Introduction
For better Search Engine Optimization (SEO) your content should be unique within the Internet. Please note that all the following URLs
- http://www.mycompany.com
- http://mycompany.com
- https://www.mycompany.com
- https://mycompany.com
are considered as different. In particular they should return different content or they should be redirected to preserve uniqueness of the content. Permanent redirect (301) is the right way how to tell search engines that two different urls lead to the same web page.
Let's assume that you have created a CDN service with Origin Domain www.mycompany.com and Service Domain static.mycompany.com. Your HTML pages are then accessible via both domains www.mycompany.com and static.mycompany.com. This is not good for your SEO as it leads to duplicate content.
Block Crawlers option
The Block Crawlers option of both CDN Static and CDN Static Push services allows you to block search engine crawlers (also referred as bots) from indexing your CDN content.
How it works
When you enable Block Crawlers option then a new file robots.txt will automatically appear on the following CDN URL.
http[s]://static.mycompany.com/robots.txt
With the following content.
User-agent: * Disallow: /
This will ensure that all search engine bots will be blocked from indexing your CDN content.
Allowing (for example) Googlebot Images
Please note that when you enable Block Crawlers option then none of your CDN URLs will be indexed by search engine bots. In particular if you use CDN for your images then your images will not be indexed by image search engine bots. In most cases it is nothing you should be worried about but if you need to allow (for example) Googlebot Images to index your CDN images then please follow these steps.
Introduction
We are going to update your web server configuration for www.mycompany.com to respond with different robots.txt to CDN requests than to non-CDN requests.
Create a CDN robots.txt file
Create a /DocumentRoot/robots-cdn.txt with the following content.

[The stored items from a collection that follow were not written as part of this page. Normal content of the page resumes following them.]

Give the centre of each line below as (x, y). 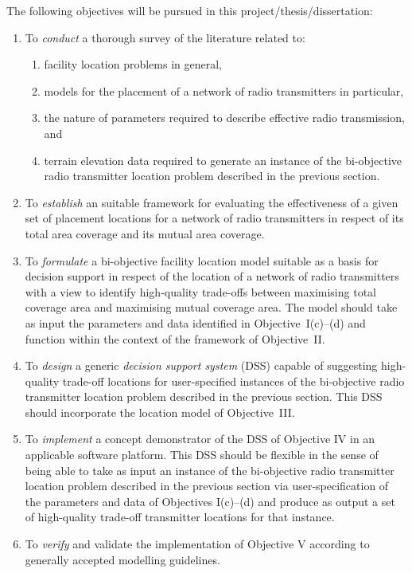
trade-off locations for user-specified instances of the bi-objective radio (233, 381)
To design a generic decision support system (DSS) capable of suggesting (201, 365)
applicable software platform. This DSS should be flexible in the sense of (202, 455)
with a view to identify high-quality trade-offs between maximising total (200, 291)
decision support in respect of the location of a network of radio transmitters (212, 276)
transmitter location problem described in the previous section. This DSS (204, 396)
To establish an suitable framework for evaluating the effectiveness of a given (212, 202)
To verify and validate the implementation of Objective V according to (197, 544)
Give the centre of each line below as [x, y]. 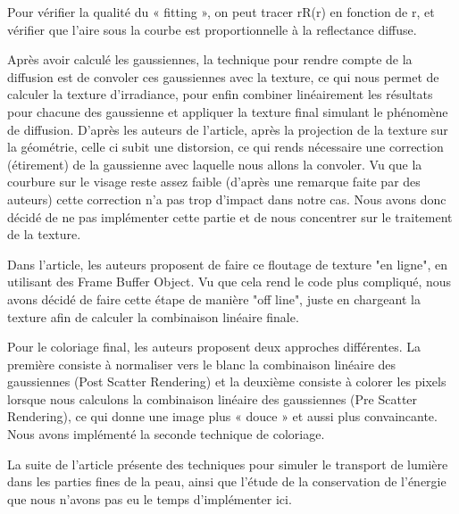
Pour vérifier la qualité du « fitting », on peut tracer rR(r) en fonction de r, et [221, 12]
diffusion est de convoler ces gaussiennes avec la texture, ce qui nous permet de [223, 76]
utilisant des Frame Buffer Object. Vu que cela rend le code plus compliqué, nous [229, 282]
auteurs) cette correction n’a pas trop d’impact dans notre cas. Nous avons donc [227, 199]
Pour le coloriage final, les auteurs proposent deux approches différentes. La [214, 347]
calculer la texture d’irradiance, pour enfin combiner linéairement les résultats [220, 94]
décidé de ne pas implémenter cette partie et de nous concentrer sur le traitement [230, 216]
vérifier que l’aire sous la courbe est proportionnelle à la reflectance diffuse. [212, 29]
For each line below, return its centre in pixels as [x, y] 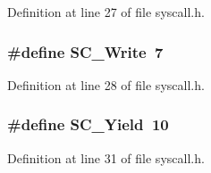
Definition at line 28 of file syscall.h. [106, 84]
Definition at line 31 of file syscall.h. [106, 157]
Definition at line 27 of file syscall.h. [106, 12]
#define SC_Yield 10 [88, 124]
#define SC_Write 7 [85, 51]
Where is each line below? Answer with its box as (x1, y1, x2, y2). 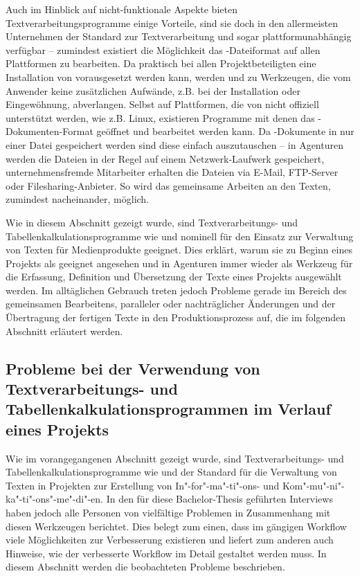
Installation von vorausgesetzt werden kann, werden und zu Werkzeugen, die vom (6, 69, 351, 84)
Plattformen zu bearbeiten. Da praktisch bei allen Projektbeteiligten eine (6, 56, 316, 71)
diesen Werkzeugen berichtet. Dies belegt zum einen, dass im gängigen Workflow (6, 519, 347, 533)
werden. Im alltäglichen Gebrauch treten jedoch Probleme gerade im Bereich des (6, 282, 347, 297)
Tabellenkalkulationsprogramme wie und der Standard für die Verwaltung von (6, 465, 337, 479)
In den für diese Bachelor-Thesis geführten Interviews (106, 492, 333, 506)
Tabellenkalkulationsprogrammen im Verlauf (6, 398, 331, 420)
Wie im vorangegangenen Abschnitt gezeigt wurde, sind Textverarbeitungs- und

User-agent: * Disallow: / User-agent: Googlebot-Image Allow: /
Update configuration on your origin server
On the Services/Settings page you can find your Service Identifier, it is of the format NUMBER.r.cdnsun.net, you will need that NUMBER in this step. Add the following to your web server configuration for www.mycompany.com.
Apache virtual host
RewriteEngine On SetEnvIf X-Resource "NUMBER" IS_CDNSUN_REQUEST="yes" RewriteCond %{ENV:IS_CDNSUN_REQUEST} "yes" RewriteRule "/robots.txt" "/robots-cdn.txt" [L]
Apache .htaccess
RewriteEngine On SetEnvIf X-Resource "NUMBER" IS_CDNSUN_REQUEST="yes" RewriteCond %{ENV:IS_CDNSUN_REQUEST} "yes" RewriteRule "robots.txt" "robots-cdn.txt" [L]
Nginx
location = "/robots.txt" { if ($http_x_resource = "NUMBER") { rewrite "/robots.txt" "/robots-cdn.txt" break; } }
Please replace NUMBER with the CDN service number obtained from its Service Identifier.
Restart or reload your web server if necessary.
Test your origin server
You can use command line curl tool to test your origin web server. You should see CDN robots.txt if and only if you include the X-Resource HTTP header to your request.
Request "normal" robots.txt
curl http://www.mycompany.com/robots.txt
Request CDN robots.txt
curl --header 'X-Resource: NUMBER' http://www.mycompany.com/robots.txt
Please replace NUMBER with the CDN service number obtained from its Service Identifier.
Disable Block Crawlers
On the Services/Settings page make sure that the Block Crawlers option is set to Disabled. If it is enabled then disable it and wait for propagation of the new CDN service settings and then check your new robots.txt on the following CDN URL.
http[s]://static.mycompany.com/robots.txt
Notes
- If you don't not see the new content then you might need to purge your old robots.txt file from the CDN cache.
- Please note that the above steps for Googlebot Images are analogical for all search engine bots.